I don't believe lack of notability needs any explanation at all. It's the default. I have plenty of [anecdotal] evidence that exceptional skill is one of many factors that might contribute to notability. Other factors include networking or self-promotion, timing, and chance. Being a lurker type myself, I've encountered many fellow lurkers in forums over the last 20 years, who demonstrated astounding expertise, but are afaik almost completely unknown in my industry. I can think of many more people who actually are at the top of the industry, but are relatively unknown simply because they do not give talks, blog, or write books. In case it wasn't obvious, my personal hypothesis is that SN was simply a very skilled lurker in the cypherpunk scene. I doubt he was Finney, Dai, or Szabo, but I suspect he was someone who, like myself, was well aware of them and hung out in the same forums and lists.

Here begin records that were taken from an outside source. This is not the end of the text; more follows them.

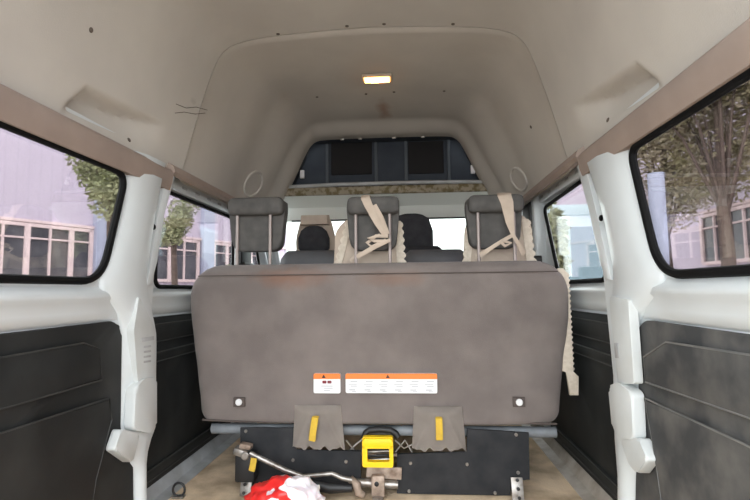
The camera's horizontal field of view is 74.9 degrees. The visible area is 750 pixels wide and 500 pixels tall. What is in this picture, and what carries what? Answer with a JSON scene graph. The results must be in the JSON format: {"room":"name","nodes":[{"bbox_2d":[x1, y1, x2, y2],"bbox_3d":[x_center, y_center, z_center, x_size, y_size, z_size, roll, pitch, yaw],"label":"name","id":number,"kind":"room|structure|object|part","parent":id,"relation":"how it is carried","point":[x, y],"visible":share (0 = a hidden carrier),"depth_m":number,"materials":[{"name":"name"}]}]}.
{"room":"vehicle interior","nodes":[
{"label":"vehicle interior","id":0,"kind":"room"},
{"bbox_2d":[0,107,280,499],"bbox_3d":[-0.908,0.340,2.184,0.124,1.568,3.667,-1,-5,4],"label":"frame","id":1,"kind":"structure","parent":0,"point":[128,275],"depth_m":1.77,"materials":[{"name":"white paint"}]},
{"bbox_2d":[0,121,126,284],"bbox_3d":[-0.960,-0.135,1.138,0.025,0.420,1.295,-1,-5,4],"label":"window","id":2,"kind":"structure","parent":1,"relation":"in","point":[4,278],"depth_m":1.53,"materials":[{"name":"black rubber"}]},
{"bbox_2d":[0,321,132,499],"bbox_3d":[-0.940,0.640,1.103,0.026,0.884,1.483,-1,-5,4],"label":"panel","id":3,"kind":"object","parent":1,"relation":"attached to","point":[60,387],"visible":0.86,"depth_m":1.43,"materials":[{"name":"black plastic"}]},
{"bbox_2d":[0,84,173,189],"bbox_3d":[-0.939,-0.369,1.249,0.043,0.090,1.690,-1,-5,4],"label":"trim","id":4,"kind":"structure","parent":1,"relation":"attached to","point":[17,110],"depth_m":1.47,"materials":[{"name":"beige plastic"}]},
{"bbox_2d":[106,297,156,461],"bbox_3d":[-0.872,0.463,1.784,0.038,0.578,0.265,-1,-5,4],"label":"cover","id":5,"kind":"object","parent":1,"relation":"attached to","point":[140,415],"visible":0.99,"depth_m":1.78,"materials":[{"name":"white plastic"}]},
{"bbox_3d":[-0.875,0.347,1.845,0.027,0.336,0.163,-1,-5,4],"label":"plate","id":6,"kind":"part","parent":5,"relation":"part of","materials":[{"name":"white plastic"}]},
{"bbox_2d":[147,313,230,487],"bbox_3d":[-0.921,0.674,2.475,0.029,0.705,1.100,-1,-5,4],"label":"panel","id":7,"kind":"object","parent":1,"relation":"attached to","point":[180,431],"visible":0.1,"depth_m":2.29,"materials":[{"name":"black plastic"}]},
{"bbox_2d":[147,422,239,499],"bbox_3d":[-0.886,1.060,2.502,0.086,0.058,1.580,-1,-5,4],"label":"trim","id":8,"kind":"structure","parent":1,"relation":"attached to","point":[189,468],"depth_m":2.37,"materials":[{"name":"grey metal"}]},
{"bbox_2d":[154,191,233,288],"bbox_3d":[-0.933,-0.020,2.631,0.020,0.459,0.963,-1,-5,4],"label":"window","id":9,"kind":"structure","parent":1,"relation":"in","point":[159,286],"depth_m":2.43,"materials":[{"name":"black rubber"}]},
{"bbox_2d":[167,163,234,201],"bbox_3d":[-0.864,-0.307,2.749,0.114,0.080,1.308,-1,-5,4],"label":"trim","id":10,"kind":"structure","parent":1,"relation":"attached to","point":[179,173],"depth_m":2.34,"materials":[{"name":"beige plastic"}]},
{"bbox_2d":[256,252,259,264],"bbox_3d":[-0.868,0.090,3.528,0.020,0.466,0.409,-1,-5,4],"label":"window","id":11,"kind":"structure","parent":1,"relation":"in","point":[257,253],"depth_m":3.60,"materials":[{"name":"black rubber"}]},
{"bbox_2d":[0,0,749,205],"bbox_3d":[-0.046,-0.697,1.921,1.826,0.726,3.140,-1,-5,4],"label":"ceiling","id":12,"kind":"structure","parent":0,"point":[234,95],"depth_m":2.12,"materials":[{"name":"fabric"}]},
{"bbox_2d":[361,73,391,82],"bbox_3d":[0.011,-0.934,2.683,0.165,0.034,0.080,-1,-5,4],"label":"recessed light","id":13,"kind":"object","parent":12,"relation":"in","point":[380,77],"visible":1,"depth_m":2.66,"materials":[{"name":"beige plastic"}]},
{"bbox_2d":[288,136,482,188],"bbox_3d":[0.069,-0.627,3.533,1.440,0.400,0.207,-1,-5,4],"label":"compartment","id":14,"kind":"object","parent":12,"relation":"attached to","point":[421,160],"visible":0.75,"depth_m":3.60,"materials":[{"name":"blue plastic"}]},
{"bbox_3d":[-0.557,-0.619,3.609,0.180,0.380,0.144,-1,-5,4],"label":"panel","id":15,"kind":"part","parent":14,"relation":"part of","materials":[{"name":"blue plastic"}]},
{"bbox_3d":[0.069,-0.814,3.580,1.120,0.020,0.144,-1,-5,4],"label":"roof panel","id":16,"kind":"part","parent":14,"relation":"part of","materials":[{"name":"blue plastic"}]},
{"bbox_2d":[288,180,482,188],"bbox_3d":[0.071,-0.450,3.519,1.440,0.046,0.207,-1,-5,4],"label":"tray","id":17,"kind":"object","parent":14,"relation":"on","point":[417,182],"depth_m":3.42,"materials":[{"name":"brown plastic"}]},
{"bbox_2d":[168,423,582,499],"bbox_3d":[-0.009,1.061,2.026,1.930,0.040,3.640,-1,-5,4],"label":"floor","id":18,"kind":"structure","parent":0,"point":[216,481],"depth_m":2.21,"materials":[{"name":"beige wood"}]},
{"bbox_2d":[172,482,185,498],"bbox_3d":[-0.837,1.023,2.092,0.062,0.066,0.030,-1,-5,4],"label":"ring","id":19,"kind":"object","parent":18,"relation":"on","point":[175,496],"visible":1,"depth_m":2.09,"materials":[{"name":"black plastic"}]},
{"bbox_3d":[-0.837,1.051,2.090,0.050,0.008,0.030,-1,-5,4],"label":"ring plate","id":20,"kind":"part","parent":19,"relation":"part of","materials":[{"name":"metal"}]},
{"bbox_2d":[244,475,325,499],"bbox_3d":[-0.354,0.953,1.902,0.323,0.162,0.220,-1,-5,4],"label":"plastic bag","id":21,"kind":"object","parent":18,"relation":"on","point":[279,487],"visible":1,"depth_m":1.86,"materials":[{"name":"red plastic"}]},
{"bbox_3d":[-0.330,0.910,1.865,0.071,0.064,0.028,0,-5,-7],"label":"bag handle","id":22,"kind":"part","parent":21,"relation":"part of","materials":[{"name":"white plastic"}]},
{"bbox_2d":[280,250,334,423],"bbox_3d":[-0.363,0.564,2.973,0.392,1.104,0.350,-1,-5,4],"label":"passenger seat","id":23,"kind":"object","parent":18,"relation":"on","point":[306,256],"visible":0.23,"depth_m":2.85,"materials":[{"name":"grey fabric"}]},
{"bbox_3d":[-0.372,0.359,2.892,0.392,0.709,0.155,-1,-5,4],"label":"backrest","id":24,"kind":"part","parent":23,"relation":"part of","materials":[{"name":"grey fabric"}]},
{"bbox_2d":[296,215,334,250],"bbox_3d":[-0.403,0.455,3.387,0.466,1.391,0.350,-1,-5,4],"label":"passenger seat","id":25,"kind":"object","parent":18,"relation":"on","point":[315,232],"visible":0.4,"depth_m":3.31,"materials":[{"name":"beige fabric"}]},
{"bbox_2d":[191,194,567,499],"bbox_3d":[0.014,0.417,2.385,1.710,1.326,0.707,-1,-5,4],"label":"seat","id":26,"kind":"object","parent":18,"relation":"on","point":[333,351],"visible":1,"depth_m":2.13,"materials":[{"name":"grey fabric"}]},
{"bbox_3d":[-0.650,-0.046,2.311,0.015,0.294,0.015,-1,-5,4],"label":"post","id":27,"kind":"part","parent":26,"relation":"part of","materials":[{"name":"silver metal"}]},
{"bbox_3d":[-0.492,-0.048,2.300,0.015,0.294,0.015,-1,-5,4],"label":"post","id":28,"kind":"part","parent":26,"relation":"part of","materials":[{"name":"silver metal"}]},
{"bbox_3d":[-0.311,0.902,2.041,0.437,0.123,0.021,-1,-5,4],"label":"release rod","id":29,"kind":"part","parent":26,"relation":"part of","materials":[{"name":"metal"}]},
{"bbox_3d":[-0.089,-0.051,2.271,0.015,0.286,0.015,-1,-5,4],"label":"post","id":30,"kind":"part","parent":26,"relation":"part of","materials":[{"name":"silver metal"}]},
{"bbox_2d":[334,195,405,262],"bbox_3d":[-0.034,-0.070,2.300,0.365,0.367,0.172,-1,-5,4],"label":"belt","id":31,"kind":"object","parent":26,"relation":"attached to","point":[344,252],"visible":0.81,"depth_m":2.35,"materials":[{"name":"beige fabric"}]},
{"bbox_3d":[0.012,0.851,2.072,0.130,0.124,0.030,-1,-5,4],"label":"latch frame","id":32,"kind":"part","parent":26,"relation":"part of","materials":[{"name":"yellow plastic"}]},
{"bbox_3d":[-0.016,0.892,2.131,0.249,0.017,0.014,-1,-5,4],"label":"cross rod","id":33,"kind":"part","parent":26,"relation":"part of","materials":[{"name":"metal"}]},
{"bbox_3d":[0.002,0.411,2.217,1.710,0.705,0.166,-1,-5,4],"label":"backrest","id":34,"kind":"part","parent":26,"relation":"part of","materials":[{"name":"grey fabric"}]},
{"bbox_3d":[0.039,0.949,2.092,0.152,0.058,0.015,-1,-5,4],"label":"crank plate","id":35,"kind":"part","parent":26,"relation":"part of","materials":[{"name":"metal"}]},
{"bbox_3d":[0.068,-0.054,2.260,0.015,0.286,0.015,-1,-5,4],"label":"post","id":36,"kind":"part","parent":26,"relation":"part of","materials":[{"name":"silver metal"}]},
{"bbox_3d":[0.471,-0.059,2.231,0.015,0.284,0.015,-1,-5,4],"label":"post","id":37,"kind":"part","parent":26,"relation":"part of","materials":[{"name":"silver metal"}]},
{"bbox_3d":[0.631,-0.062,2.220,0.015,0.284,0.015,-1,-5,4],"label":"post","id":38,"kind":"part","parent":26,"relation":"part of","materials":[{"name":"silver metal"}]},
{"bbox_2d":[462,193,578,394],"bbox_3d":[0.643,0.188,2.231,0.478,0.898,0.172,-1,-5,4],"label":"belt","id":39,"kind":"object","parent":26,"relation":"attached to","point":[524,245],"visible":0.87,"depth_m":2.19,"materials":[{"name":"beige fabric"}]},
{"bbox_2d":[399,213,440,253],"bbox_3d":[0.257,0.451,3.340,0.466,1.376,0.350,-1,-5,4],"label":"passenger seat","id":40,"kind":"object","parent":18,"relation":"on","point":[417,228],"visible":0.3,"depth_m":3.24,"materials":[{"name":"black fabric"}]},
{"bbox_3d":[0.249,0.356,3.250,0.466,0.760,0.155,-1,-5,4],"label":"backrest","id":41,"kind":"part","parent":40,"relation":"part of","materials":[{"name":"black fabric"}]},
{"bbox_2d":[404,249,463,261],"bbox_3d":[0.364,0.555,2.921,0.413,1.098,0.350,-1,-5,4],"label":"passenger seat","id":42,"kind":"object","parent":18,"relation":"on","point":[429,255],"visible":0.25,"depth_m":2.80,"materials":[{"name":"grey fabric"}]},
{"bbox_2d":[284,183,487,221],"bbox_3d":[0.094,0.369,3.657,1.720,1.606,0.575,-1,-5,4],"label":"wall","id":43,"kind":"structure","parent":0,"point":[425,194],"depth_m":3.46,"materials":[{"name":"beige plastic"},{"name":"glass"}]},
{"bbox_2d":[289,207,346,221],"bbox_3d":[-0.340,-0.272,3.628,0.600,0.113,0.065,-1,-5,4],"label":"sun visor","id":44,"kind":"object","parent":43,"relation":"attached to","point":[337,213],"visible":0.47,"depth_m":3.62,"materials":[{"name":"white plastic"}]},
{"bbox_2d":[399,205,464,218],"bbox_3d":[0.438,-0.285,3.573,0.600,0.113,0.065,-1,-5,4],"label":"sun visor","id":45,"kind":"object","parent":43,"relation":"attached to","point":[430,211],"visible":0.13,"depth_m":3.57,"materials":[{"name":"white plastic"}]},
{"bbox_2d":[522,82,749,499],"bbox_3d":[0.879,0.289,2.060,0.124,1.525,3.667,-1,-5,4],"label":"frame","id":46,"kind":"structure","parent":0,"point":[630,271],"depth_m":1.54,"materials":[{"name":"white paint"}]},
{"bbox_2d":[523,146,584,202],"bbox_3d":[0.891,-0.339,2.595,0.114,0.080,1.368,-1,-5,4],"label":"trim","id":47,"kind":"structure","parent":46,"relation":"attached to","point":[571,162],"depth_m":2.22,"materials":[{"name":"beige plastic"}]},
{"bbox_2d":[522,424,612,499],"bbox_3d":[0.925,1.030,2.374,0.086,0.058,1.580,-1,-5,4],"label":"trim","id":48,"kind":"structure","parent":46,"relation":"attached to","point":[587,488],"depth_m":2.28,"materials":[{"name":"metal"}]},
{"bbox_2d":[543,180,603,283],"bbox_3d":[0.945,-0.073,2.371,0.020,0.474,0.852,-1,-5,4],"label":"window","id":49,"kind":"structure","parent":46,"relation":"in","point":[591,280],"depth_m":2.55,"materials":[{"name":"black rubber"}]},
{"bbox_2d":[551,310,617,499],"bbox_3d":[0.934,0.633,2.215,0.029,0.707,1.040,-1,-5,4],"label":"panel","id":50,"kind":"object","parent":46,"relation":"attached to","point":[585,430],"visible":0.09,"depth_m":2.09,"materials":[{"name":"black plastic"}]},
{"bbox_2d":[609,296,655,472],"bbox_3d":[0.779,0.400,1.501,0.038,0.512,0.234,-1,-5,4],"label":"cover","id":51,"kind":"object","parent":46,"relation":"attached to","point":[627,404],"visible":0.98,"depth_m":1.48,"materials":[{"name":"white plastic"}]},
{"bbox_3d":[0.785,0.285,1.536,0.027,0.277,0.150,-1,-5,4],"label":"plate","id":52,"kind":"part","parent":51,"relation":"part of","materials":[{"name":"white plastic"}]},
{"bbox_2d":[577,18,749,175],"bbox_3d":[0.753,-0.400,1.100,0.043,0.090,1.630,-1,-5,4],"label":"trim","id":53,"kind":"structure","parent":46,"relation":"attached to","point":[729,58],"depth_m":1.19,"materials":[{"name":"beige plastic"}]},
{"bbox_2d":[629,68,749,278],"bbox_3d":[0.763,-0.164,0.947,0.025,0.425,1.156,-1,-5,4],"label":"window","id":54,"kind":"structure","parent":46,"relation":"in","point":[744,269],"depth_m":1.27,"materials":[{"name":"black rubber"}]},
{"bbox_2d":[635,321,749,499],"bbox_3d":[0.763,0.554,0.916,0.026,0.780,1.340,-1,-5,4],"label":"panel","id":55,"kind":"object","parent":46,"relation":"attached to","point":[695,387],"visible":0.85,"depth_m":1.17,"materials":[{"name":"black plastic"}]},
{"label":"outside","id":56,"kind":"structure","parent":0,"visible":0},
{"bbox_3d":[0.562,2.352,9.826,80.000,0.100,80.000,-1,-5,4],"label":"floor","id":57,"kind":"structure","parent":56,"visible":0},
{"bbox_2d":[65,154,118,234],"bbox_3d":[-4.590,0.013,8.352,1.517,4.436,1.429,-2,-5,21],"label":"tree","id":58,"kind":"object","parent":57,"relation":"on","point":[106,194],"visible":0.3,"depth_m":8.02,"materials":[{"name":"green plant"}]},
{"bbox_2d":[0,128,287,284],"bbox_3d":[-11.197,-0.781,17.459,5.390,7.660,19.194,-3,-5,29],"label":"building","id":59,"kind":"structure","parent":57,"relation":"on","point":[48,227],"depth_m":15.04,"materials":[{"name":"purple"}]},
{"bbox_3d":[-10.439,-0.019,13.673,0.050,1.600,4.972,-3,-5,29],"label":"pane","id":60,"kind":"part","parent":59,"relation":"part of","materials":[{"name":"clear glass"}]},
{"bbox_3d":[-8.896,-0.822,16.297,0.240,7.500,0.850,-3,-5,29],"label":"corner post","id":61,"kind":"part","parent":59,"relation":"part of","materials":[{"name":"white"}]},
{"bbox_3d":[-7.603,0.367,18.719,0.050,1.600,1.989,-3,-5,29],"label":"pane","id":62,"kind":"part","parent":59,"relation":"part of","materials":[{"name":"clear glass"}]},
{"bbox_3d":[-6.827,-0.541,19.978,0.240,7.500,0.550,-3,-5,29],"label":"corner post","id":63,"kind":"part","parent":59,"relation":"part of","materials":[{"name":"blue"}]},
{"bbox_3d":[-5.834,0.608,21.867,0.050,1.600,3.591,-3,-5,29],"label":"pane","id":64,"kind":"part","parent":59,"relation":"part of","materials":[{"name":"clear glass"}]},
{"bbox_2d":[160,198,200,284],"bbox_3d":[-4.685,0.570,11.323,1.059,3.818,1.018,-3,-5,25],"label":"tree","id":65,"kind":"object","parent":57,"relation":"on","point":[173,231],"visible":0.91,"depth_m":11.32,"materials":[{"name":"green plant"}]},
{"bbox_2d":[547,202,572,273],"bbox_3d":[1.703,0.629,4.845,0.538,2.500,0.493,-2,-5,21],"label":"tree","id":66,"kind":"object","parent":57,"relation":"on","point":[559,227],"visible":0.16,"depth_m":4.77,"materials":[{"name":"green plant"}]},
{"bbox_2d":[547,204,602,279],"bbox_3d":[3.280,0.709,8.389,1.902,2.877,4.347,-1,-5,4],"label":"building","id":67,"kind":"structure","parent":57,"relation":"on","point":[582,247],"depth_m":7.18,"materials":[{"name":"grey paint"}]},
{"bbox_2d":[556,100,749,268],"bbox_3d":[12.360,-1.877,10.371,5.300,8.160,38.305,-1,-5,3],"label":"building","id":68,"kind":"structure","parent":57,"relation":"on","point":[697,246],"depth_m":15.01,"materials":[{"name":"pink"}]},
{"bbox_3d":[9.969,-0.551,12.253,0.050,1.480,5.700,-1,-5,3],"label":"pane","id":69,"kind":"part","parent":68,"relation":"part of","materials":[{"name":"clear glass"}]},
{"bbox_2d":[647,172,669,264],"bbox_3d":[2.758,0.548,4.686,0.400,2.600,0.400,-1,-5,4],"label":"lamp post","id":70,"kind":"object","parent":57,"relation":"on","point":[655,180],"visible":0.1,"depth_m":4.70,"materials":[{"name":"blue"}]},
{"bbox_2d":[637,123,712,266],"bbox_3d":[8.370,-1.525,14.145,2.678,8.174,2.616,-1,-5,4],"label":"tree","id":71,"kind":"object","parent":57,"relation":"on","point":[657,153],"visible":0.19,"depth_m":13.68,"materials":[{"name":"green plant"}]},
{"bbox_2d":[650,80,749,265],"bbox_3d":[6.331,-1.641,9.172,4.056,7.630,3.831,-3,-5,23],"label":"tree","id":72,"kind":"object","parent":57,"relation":"on","point":[718,171],"visible":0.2,"depth_m":9.27,"materials":[{"name":"green plant"}]}
]}

Back in the late 80s/early 90s it was quite possible to tell the author looking at the disassembled portion of a virus. (when all viruses were virtually written in assembly)
Came here to say the same thing. Back in the early 90's one of my friends spent time obsessively studying the personal nuance of code attributed to The Dark Avenger. Even in code that had obviously been optimized bits of personal nuance leak through. It seems very intuitive that compiled languages, being more expressive, would leak more personal nuance.
A lot has changed. Now a team of security experts hired by governments or large organizations write their viruses to look like they originated from someone else when the victims disassemble them and look for clues.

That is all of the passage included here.